Directions
Each entry must be given again exactly as it appears, with images excluded.

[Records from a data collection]
○ ○ ○
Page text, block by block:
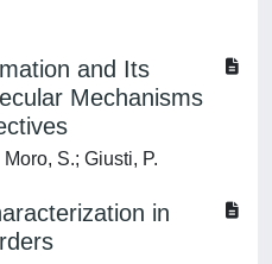
and Its
Mechanisms
S.; Giusti, P.
in
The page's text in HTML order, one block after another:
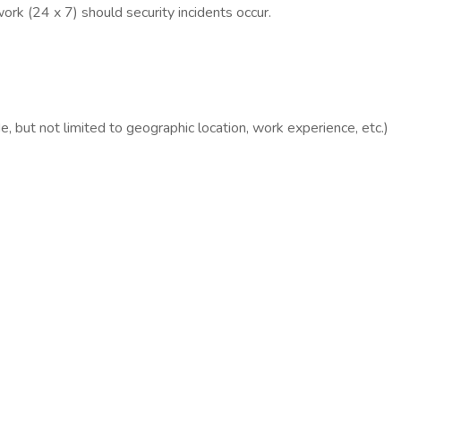
(24 x 7) should security incidents occur.
but not limited to geographic location, work experience, etc.)
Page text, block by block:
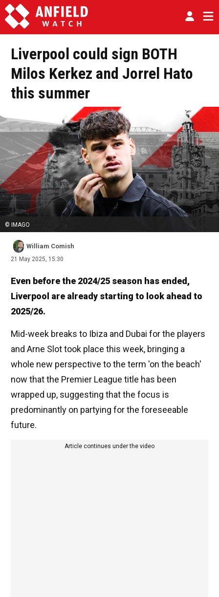
Liverpool could sign BOTH
Milos Kerkez and Jorrel Hato
this summer
© IMAGO
William Comish
21 May 2025, 15:30
Even before the 2024/25 season has ended,
Liverpool are already starting to look ahead to
2025/26.
Mid-week breaks to Ibiza and Dubai for the players
and Arne Slot took place this week, bringing a
whole new perspective to the term 'on the beach'
now that the Premier League title has been
wrapped up, suggesting that the focus is
predominantly on partying for the foreseeable
future.
Article continues under the video
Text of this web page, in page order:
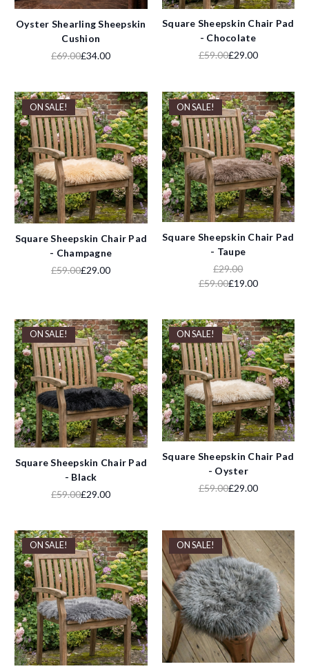
Oyster Shearling Sheepskin
Cushion
£69.00£34.00
Square Sheepskin Chair Pad
- Chocolate
£59.00£29.00
ON SALE!
Square Sheepskin Chair Pad
- Champagne
£59.00£29.00
ON SALE!
Square Sheepskin Chair Pad
- Taupe
£29.00
£59.00£19.00
ON SALE!
Square Sheepskin Chair Pad
- Black
£59.00£29.00
ON SALE!
Square Sheepskin Chair Pad
- Oyster
£59.00£29.00
ON SALE! ON SALE!
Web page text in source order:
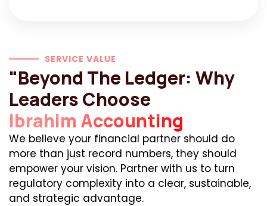
SERVICE VALUE
"Beyond The Ledger: Why
Leaders Choose
Ibrahim Accounting
We believe your financial partner should do
more than just record numbers, they should
empower your vision. Partner with us to turn
regulatory complexity into a clear, sustainable,
and strategic advantage.
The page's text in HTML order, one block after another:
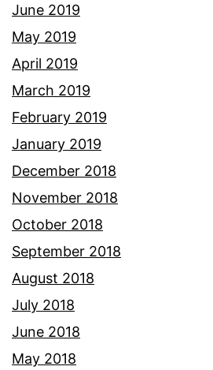
June 2019
May 2019
April 2019
March 2019
February 2019
January 2019
December 2018
November 2018
October 2018
September 2018
August 2018
July 2018
June 2018
May 2018
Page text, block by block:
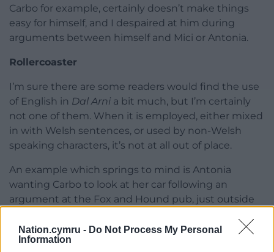
Nation.cymru - Do Not Process My Personal
Information
Carbo for example, certainly doesn’t make things
easy for himself, and I despaired at him during
arguments between himself and Mici or Antonia.
Rollercoaster
I’m sure there are some readers would find the use
of English in Dal Arni a bit much, but I’m certainly
not one of them. When it is employed, either mixed
in with Welsh sentences, or used by non-Welsh
speaking characters, it’s not at all out of place.
An example which springs to mind is Antonia
wanting Carbo to look at her car following an
argument at the Fox and Hound pub, just outside
Mandy, the landlady, helpfully asks “Have you got
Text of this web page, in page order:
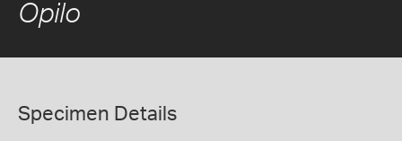
Opilo
Specimen Details
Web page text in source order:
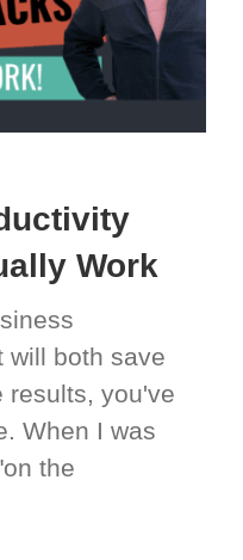
Work
will both save
results, you've
When I was
the
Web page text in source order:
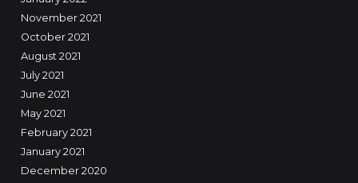
November 2021
October 2021
August 2021
July 2021
June 2021
May 2021
February 2021
January 2021
December 2020
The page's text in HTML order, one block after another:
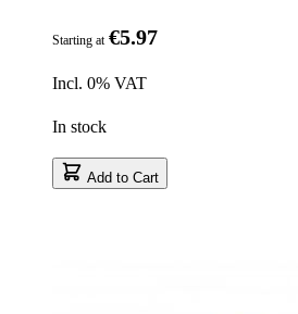
Starting at €5.97
Incl. 0% VAT
In stock
Add to Cart
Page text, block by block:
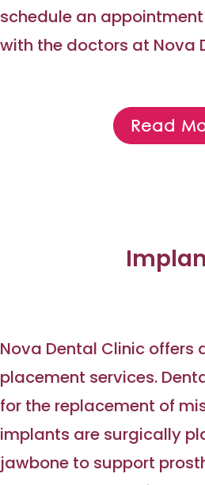
schedule an
with the doctors at Nova
Read
Nova Dental Clinic offers
placement services.
for the replacement of
implants are surgically
jawbone to support
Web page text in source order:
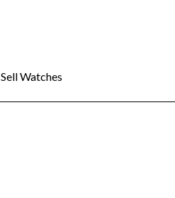
Sell Watches
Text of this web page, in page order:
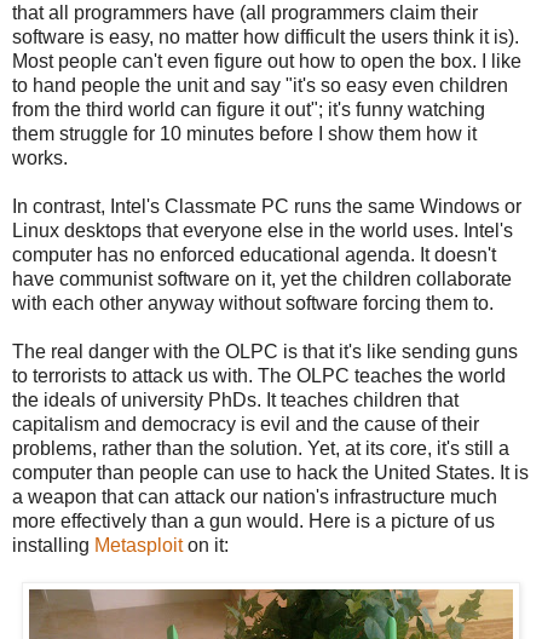
that all programmers have (all programmers claim their
software is easy, no matter how difficult the users think it is).
Most people can't even figure out how to open the box. I like
to hand people the unit and say "it's so easy even children
from the third world can figure it out"; it's funny watching
them struggle for 10 minutes before I show them how it
works.
In contrast, Intel's Classmate PC runs the same Windows or
Linux desktops that everyone else in the world uses. Intel's
computer has no enforced educational agenda. It doesn't
have communist software on it, yet the children collaborate
with each other anyway without software forcing them to.
The real danger with the OLPC is that it's like sending guns
to terrorists to attack us with. The OLPC teaches the world
the ideals of university PhDs. It teaches children that
capitalism and democracy is evil and the cause of their
problems, rather than the solution. Yet, at its core, it's still a
computer than people can use to hack the United States. It is
a weapon that can attack our nation's infrastructure much
more effectively than a gun would. Here is a picture of us
installing Metasploiton it:
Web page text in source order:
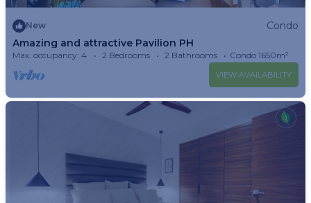
New
Condo
Amazing and attractive Pavilion PH
Max. occupancy: 4 2 Bedrooms 2 Bathrooms Condo 1650m²
VIEW AVAILABILITY
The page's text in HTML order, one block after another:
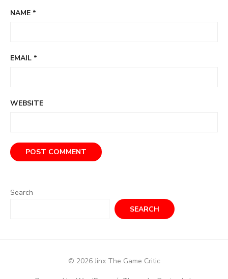
NAME *
EMAIL *
WEBSITE
Search
SEARCH
© 2026 Jinx The Game Critic
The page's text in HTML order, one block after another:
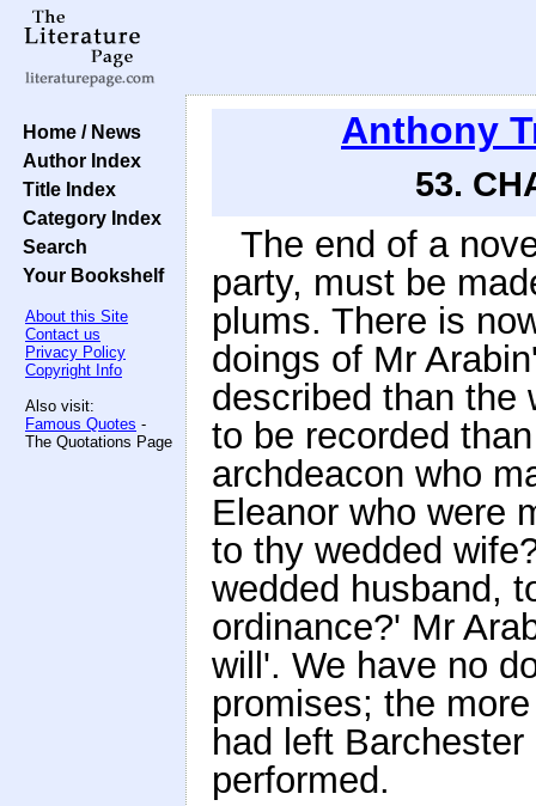
Home / News
Author Index
Title Index
Category Index
Search
Your Bookshelf
About this Site
Contact us
Privacy Policy
Copyright Info
Also visit:
Famous Quotes -
The Quotations Page
Anthony
53.
The end of a
party, must be
plums. There is
doings of Mr
described than the
to be recorded
archdeacon who
Eleanor who were
to thy wedded
wedded husband,
ordinance?' Mr
will'. We have no
promises; the
had left
performed.
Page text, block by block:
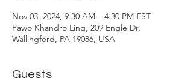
○ ○ ○
Task result
Page text, block by block:
and Its
Mechanisms
S.; Giusti, P.
in
The page's text in HTML order, one block after another:
(24 x 7) should security incidents occur.
but not limited to geographic location, work experience, etc.)
Page text, block by block:
Liverpool could sign BOTH
Milos Kerkez and Jorrel Hato
this summer
© IMAGO
William Comish
21 May 2025, 15:30
Even before the 2024/25 season has ended,
Liverpool are already starting to look ahead to
2025/26.
Mid-week breaks to Ibiza and Dubai for the players
and Arne Slot took place this week, bringing a
whole new perspective to the term 'on the beach'
now that the Premier League title has been
wrapped up, suggesting that the focus is
predominantly on partying for the foreseeable
future.
Article continues under the video
Text of this web page, in page order:
Oyster Shearling Sheepskin
Cushion
£69.00£34.00
Square Sheepskin Chair Pad
- Chocolate
£59.00£29.00
ON SALE!
Square Sheepskin Chair Pad
- Champagne
£59.00£29.00
ON SALE!
Square Sheepskin Chair Pad
- Taupe
£29.00
£59.00£19.00
ON SALE!
Square Sheepskin Chair Pad
- Black
£59.00£29.00
ON SALE!
Square Sheepskin Chair Pad
- Oyster
£59.00£29.00
ON SALE! ON SALE!
Web page text in source order:
SERVICE VALUE
"Beyond The Ledger: Why
Leaders Choose
Ibrahim Accounting
We believe your financial partner should do
more than just record numbers, they should
empower your vision. Partner with us to turn
regulatory complexity into a clear, sustainable,
and strategic advantage.
The page's text in HTML order, one block after another:
June 2019
May 2019
April 2019
March 2019
February 2019
January 2019
December 2018
November 2018
October 2018
September 2018
August 2018
July 2018
June 2018
May 2018
Page text, block by block:
Nation.cymru - Do Not Process My Personal
Information
Carbo for example, certainly doesn’t make things
easy for himself, and I despaired at him during
arguments between himself and Mici or Antonia.
Rollercoaster
I’m sure there are some readers would find the use
of English in Dal Arni a bit much, but I’m certainly
not one of them. When it is employed, either mixed
in with Welsh sentences, or used by non-Welsh
speaking characters, it’s not at all out of place.
An example which springs to mind is Antonia
wanting Carbo to look at her car following an
argument at the Fox and Hound pub, just outside
Mandy, the landlady, helpfully asks “Have you got
Text of this web page, in page order:
Opilo
Specimen Details
Web page text in source order:
Work
will both save
results, you've
When I was
the
Web page text in source order:
November 2021
October 2021
August 2021
July 2021
June 2021
May 2021
February 2021
January 2021
December 2020
The page's text in HTML order, one block after another:
Starting at €5.97
Incl. 0% VAT
In stock
Add to Cart
Page text, block by block:
schedule an
with the doctors at Nova
Read
Nova Dental Clinic offers
placement services.
for the replacement of
implants are surgically
jawbone to support
Web page text in source order:
Sell Watches
Text of this web page, in page order:
that all programmers have (all programmers claim their
software is easy, no matter how difficult the users think it is).
Most people can't even figure out how to open the box. I like
to hand people the unit and say "it's so easy even children
from the third world can figure it out"; it's funny watching
them struggle for 10 minutes before I show them how it
works.
In contrast, Intel's Classmate PC runs the same Windows or
Linux desktops that everyone else in the world uses. Intel's
computer has no enforced educational agenda. It doesn't
have communist software on it, yet the children collaborate
with each other anyway without software forcing them to.
The real danger with the OLPC is that it's like sending guns
to terrorists to attack us with. The OLPC teaches the world
the ideals of university PhDs. It teaches children that
capitalism and democracy is evil and the cause of their
problems, rather than the solution. Yet, at its core, it's still a
computer than people can use to hack the United States. It is
a weapon that can attack our nation's infrastructure much
more effectively than a gun would. Here is a picture of us
installing Metasploiton it:
Web page text in source order:
New
Condo
Amazing and attractive Pavilion PH
Max. occupancy: 4 2 Bedrooms 2 Bathrooms Condo 1650m²
VIEW AVAILABILITY
The page's text in HTML order, one block after another:
NAME *
EMAIL *
WEBSITE
Search
SEARCH
© 2026 Jinx The Game Critic
The page's text in HTML order, one block after another:
Home / News
Author Index
Title Index
Category Index
Search
Your Bookshelf
About this Site
Contact us
Privacy Policy
Copyright Info
Also visit:
Famous Quotes -
The Quotations Page
Anthony
53.
The end of a
party, must be
plums. There is
doings of Mr
described than the
to be recorded
archdeacon who
Eleanor who were
to thy wedded
wedded husband,
ordinance?' Mr
will'. We have no
promises; the
had left
performed.
Page text, block by block:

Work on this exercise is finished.